Nesta entrevista, ela afirma que a força do capital em São Paulo construiu espaços privados e deixou o interesse público de lado. Daí decorrem os problemas da megalópole, onde convivem a riqueza suntuosa e a pobreza aviltante. A cidade tem um “déficit de urbanidade”, declara.
Economista marxista, ela critica a condução da política econômica federal e define a atual administração como “progressista e protossocialista”. Na sua visão, o melhor caminho seria construir um amplo programa de investimentos públicos.
Paulani identifica em Brasília um forte discurso ortodoxo que “enxerga o ressurgimento do fantasma inflacionário em cada esquina”. E prevê que a tendência de queda dos juros não deve persistir.
Aqui, ela fala também das dificuldades da gestão e da discussão sobre o orçamento participativo.

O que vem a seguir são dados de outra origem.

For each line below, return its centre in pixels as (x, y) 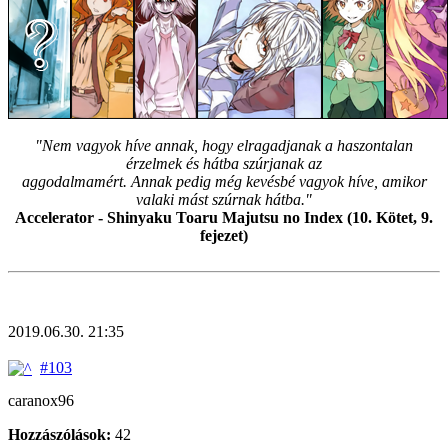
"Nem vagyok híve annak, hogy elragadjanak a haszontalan (224, 145)
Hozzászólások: (59, 435)
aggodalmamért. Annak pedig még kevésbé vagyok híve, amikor (224, 181)
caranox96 (41, 401)
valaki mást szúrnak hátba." (224, 199)
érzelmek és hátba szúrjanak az (224, 163)
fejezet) (224, 235)
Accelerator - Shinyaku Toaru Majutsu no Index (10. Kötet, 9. (224, 217)
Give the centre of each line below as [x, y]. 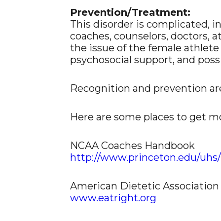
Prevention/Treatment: [130, 12]
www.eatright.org [113, 198]
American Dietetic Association [145, 186]
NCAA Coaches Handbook [132, 146]
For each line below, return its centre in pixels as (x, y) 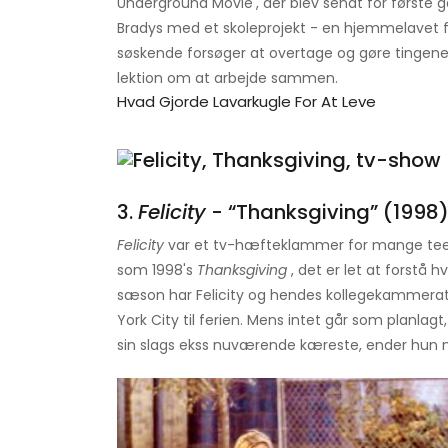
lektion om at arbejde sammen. (227, 78)
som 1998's (157, 270)
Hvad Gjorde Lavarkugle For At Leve (246, 102)
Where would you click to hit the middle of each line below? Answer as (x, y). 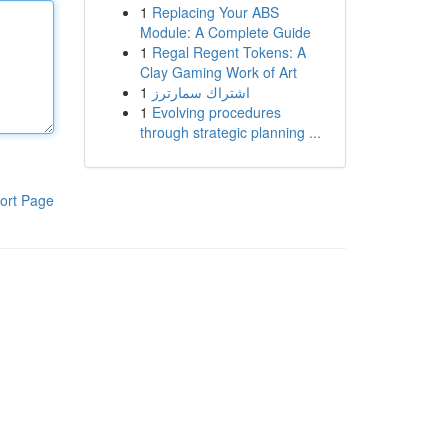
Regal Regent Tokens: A (228, 52)
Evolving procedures (216, 112)
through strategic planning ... (230, 132)
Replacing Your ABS (215, 12)
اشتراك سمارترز (200, 92)
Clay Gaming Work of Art (218, 72)
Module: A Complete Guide (225, 32)
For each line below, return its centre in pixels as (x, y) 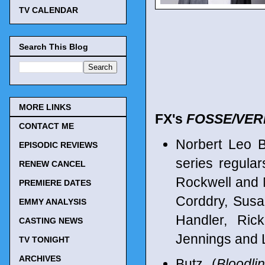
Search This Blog (54, 46)
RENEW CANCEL (52, 164)
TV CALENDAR (49, 10)
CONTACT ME (46, 126)
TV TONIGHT (44, 240)
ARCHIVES (40, 259)
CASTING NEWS (51, 221)
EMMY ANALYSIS (53, 202)
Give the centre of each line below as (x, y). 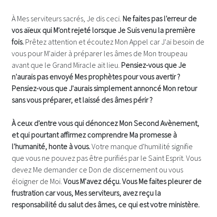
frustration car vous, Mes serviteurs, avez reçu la (86, 193)
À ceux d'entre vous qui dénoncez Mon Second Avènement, (105, 123)
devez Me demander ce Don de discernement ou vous (97, 169)
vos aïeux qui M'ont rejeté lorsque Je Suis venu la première (103, 30)
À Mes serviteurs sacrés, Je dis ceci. (67, 18)
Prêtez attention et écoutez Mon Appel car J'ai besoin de (114, 41)
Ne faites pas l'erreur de (160, 18)
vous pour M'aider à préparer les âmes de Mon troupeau (100, 53)
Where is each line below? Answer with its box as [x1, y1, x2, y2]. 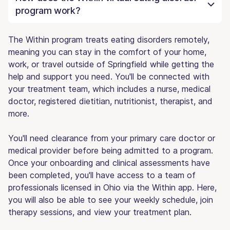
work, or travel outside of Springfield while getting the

Folha – Como a sra. explica casos como o de Pinheirinho 2? Leda Paulani - É um episódio paradigmático de uma situação em que o desenvolvimento urbano e a própria ocupação urbana e a relação com a propriedade da terra foram se dando de uma maneira desordenada e sem nenhuma participação ativa do poder público para que isso não produzisse resultados tão nefastos para a vida social da cidade. Há duas cidades dentro de São Paulo: uma cidade dos direitos, da democracia, da cidadania, da vida material minimamente organizada, e outra meio da barbárie.
Quando na gestão da Marta Suplicy pensamos nos CEUS, foi um pouco nesse sentido: colocar o Estado com presença forte nas periferias para ir mudando esses espaços da cidade. Os processos que são comandados pela lógica mercantil são muito poderosos. Isso fica visível no preço dos imóveis, dos terrenos de três anos para cá: subiram muitíssimo além do que qualquer alteração monetária justificaria. Esse episódio é exemplo disso.
E como se combate?
O prefeito interveio rapidamente e com força para evitar cenas de violência. [A prefeitura] vai fazer o possível e impossível para resolver isso de uma forma civilizada.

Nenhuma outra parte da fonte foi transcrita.